§ EXERCISE DESCRIPTION
Using only the entries below, copy exactly the lines that begin at the one with "Runflat (81, 200)" and end at the one with "quality of life. [37, 65]", both included. Drop the pictures.

Entries taken from a collection
╔══

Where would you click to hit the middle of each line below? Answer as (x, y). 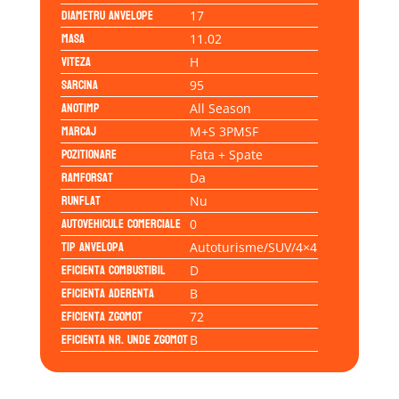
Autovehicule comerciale (121, 224)
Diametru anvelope (107, 15)
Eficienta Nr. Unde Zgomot (124, 339)
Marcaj (78, 131)
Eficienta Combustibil (113, 270)
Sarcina (79, 85)
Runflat (81, 200)
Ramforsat (87, 177)
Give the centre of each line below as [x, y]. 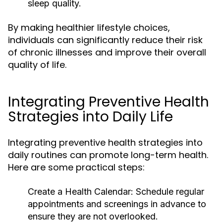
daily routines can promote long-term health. [108, 155]
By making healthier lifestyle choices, [89, 28]
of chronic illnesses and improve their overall [107, 52]
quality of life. [37, 65]
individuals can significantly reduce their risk [105, 40]
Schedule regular [169, 192]
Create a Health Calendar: [81, 192]
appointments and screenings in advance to [117, 204]
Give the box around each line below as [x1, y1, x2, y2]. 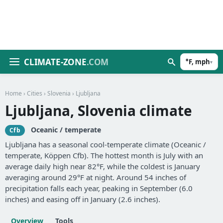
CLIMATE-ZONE [24, 56, 87, 68]
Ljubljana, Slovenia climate [5, 101, 192, 120]
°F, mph [186, 57, 210, 66]
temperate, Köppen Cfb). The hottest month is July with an [5, 150, 203, 161]
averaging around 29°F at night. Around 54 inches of [5, 172, 186, 183]
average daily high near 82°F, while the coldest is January [5, 161, 200, 172]
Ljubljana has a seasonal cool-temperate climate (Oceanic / [5, 139, 206, 150]
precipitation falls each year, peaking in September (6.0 [5, 183, 193, 194]
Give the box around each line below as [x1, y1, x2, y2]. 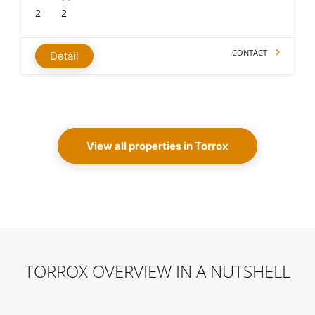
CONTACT [232, 46, 267, 58]
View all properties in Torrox [86, 139, 229, 153]
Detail [50, 49, 79, 63]
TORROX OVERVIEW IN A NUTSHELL [25, 259, 290, 283]
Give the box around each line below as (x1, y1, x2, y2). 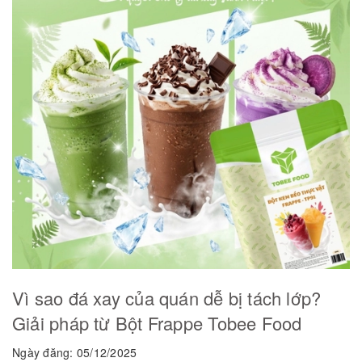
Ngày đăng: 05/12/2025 (12, 343, 137, 360)
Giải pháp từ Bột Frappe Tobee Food (12, 309, 302, 335)
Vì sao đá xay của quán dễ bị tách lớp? (12, 284, 322, 310)
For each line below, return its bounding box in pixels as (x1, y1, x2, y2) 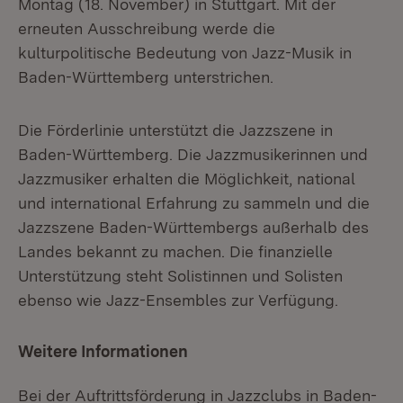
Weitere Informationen (18, 342, 188, 361)
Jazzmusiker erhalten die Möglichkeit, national (18, 169, 355, 188)
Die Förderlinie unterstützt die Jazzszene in (18, 121, 333, 139)
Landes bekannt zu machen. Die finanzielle (18, 242, 333, 261)
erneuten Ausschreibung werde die (18, 19, 275, 38)
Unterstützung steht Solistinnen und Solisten (18, 266, 343, 285)
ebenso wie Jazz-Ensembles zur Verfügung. (18, 291, 338, 309)
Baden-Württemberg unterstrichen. (18, 67, 273, 86)
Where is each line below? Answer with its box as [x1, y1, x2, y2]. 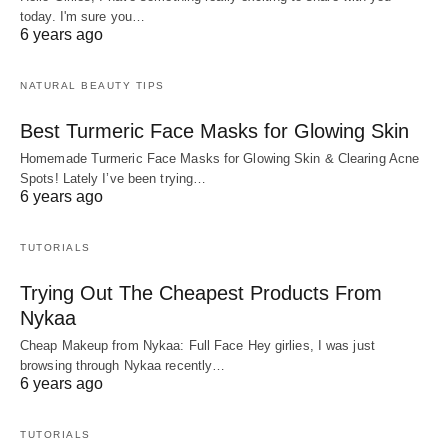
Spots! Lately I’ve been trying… [20, 170, 207, 186]
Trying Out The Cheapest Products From [20, 281, 382, 304]
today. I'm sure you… [20, 8, 145, 24]
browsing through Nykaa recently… [20, 357, 226, 373]
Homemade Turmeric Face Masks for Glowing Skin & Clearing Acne [20, 150, 420, 166]
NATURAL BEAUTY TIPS [20, 79, 165, 91]
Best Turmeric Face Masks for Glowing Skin [20, 119, 409, 142]
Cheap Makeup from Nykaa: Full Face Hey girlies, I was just [20, 337, 375, 353]

╚══

§ ANSWER FOR THIS EXERCISE
Runflat (81, 200)
Ramforsat (87, 177)
Give the centre of each line below as [x, y]. 
daily routines can promote long-term health. [108, 155]
By making healthier lifestyle choices, [89, 28]
of chronic illnesses and improve their overall [107, 52]
quality of life. [37, 65]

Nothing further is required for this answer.